Humans can effortlessly focus on a single voice in a noisy room, a skill that has long challenged artificial intelligence. Now, researchers at Johns Hopkins have developed an AI system that can do just that. Called FlexSED, short for Flexible Sound Event Detection, the model can recognize and precisely mark when a sound occurs within an audio recording, using a plain-language description of the sound.
“For example, if someone types ‘dog barking,’ FlexSED can scan a long audio clip and highlight the exact moments when a bark occurs, down to the second,” said co-author Jiarui Hai, a PhD student in the Department of Electrical and Computer Engineering.
Presented in October at the 2025 IEEE Workshop on Applications of Signal Processing to Audio and Acoustics (WASPAA), the system is a major leap toward open vocabulary sound understanding. What makes the system unique is that it can understand sounds through everyday language, a step beyond traditional models limited to a fixed set of labeled categories.
Traditional sound detection models can only identify sounds they were trained on, which limits how well they work in real-world settings. FlexSED takes a different approach: it can understand natural language descriptions of sounds, so it isn’t tied to a fixed list. “The system can respond to whatever sound the user describes,” said Hai. This allows FlexSED to recognize unfamiliar sounds (a process known as zero-shot learning) and quickly learn new ones with just a few examples (called few-shot learning), making it useful in settings like medical monitoring and wildlife tracking.
This work was recognized by the organizing committee as a notable contribution and was selected for a Spotlight oral presentation, which is reserved for a small number of papers that receive high evaluations from the reviewers.
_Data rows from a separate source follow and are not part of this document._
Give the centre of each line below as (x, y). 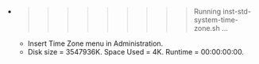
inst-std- (237, 11)
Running (207, 11)
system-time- (216, 20)
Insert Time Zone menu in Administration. (95, 43)
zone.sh (207, 28)
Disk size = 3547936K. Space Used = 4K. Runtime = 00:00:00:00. (136, 52)
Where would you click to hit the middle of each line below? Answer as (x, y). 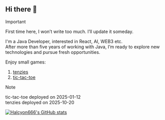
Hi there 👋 (21, 9)
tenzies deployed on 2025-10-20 (40, 102)
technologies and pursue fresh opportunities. (53, 52)
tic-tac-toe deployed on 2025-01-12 (43, 97)
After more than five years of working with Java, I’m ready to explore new (82, 47)
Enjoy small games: (26, 62)
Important (16, 21)
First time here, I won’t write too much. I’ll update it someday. (69, 32)

To build this model, the researchers combined two pretrained systems: one that learns sound patterns from large amounts of unlabeled audio, and another that understands text descriptions such as “car horn,” “person laughing,” or “glass shattering.” An adaptive fusion strategy allows the model to integrate and fine-tune these components using a relatively small amount of labeled data, enabling open-vocabulary sound event detection without extensive task-specific retraining.
FlexSED performed better than traditional sound detection models on benchmark tests. “Even when tested on sounds outside its training set, the model showed a strong ability to identify them,” said Hai. “With just a few examples of new sounds, its accuracy rose even higher, showing that the system can quickly learn and adapt to new environments.”
Because FlexSED can understand everyday language, it could be used in many real-world settings—from spotting safety alerts in noisy workplaces to recognizing animal sounds in nature recordings. It can support audio-aware AI agents by helping them determine what occurred and when in an audio clip. Its speed and accuracy also make it a great platform to enhance assistive technologies for people with hearing loss, helping them interpret sounds in their surroundings.
FlexSED is open-source, with code and pretrained models available on GitHub.
Study co-authors include Charles Renn Faculty Scholar and Professor Mounya Elhilali, and PhD students Helin Wang and Weizhe Guo in the Department of Electrical and Computer Engineering.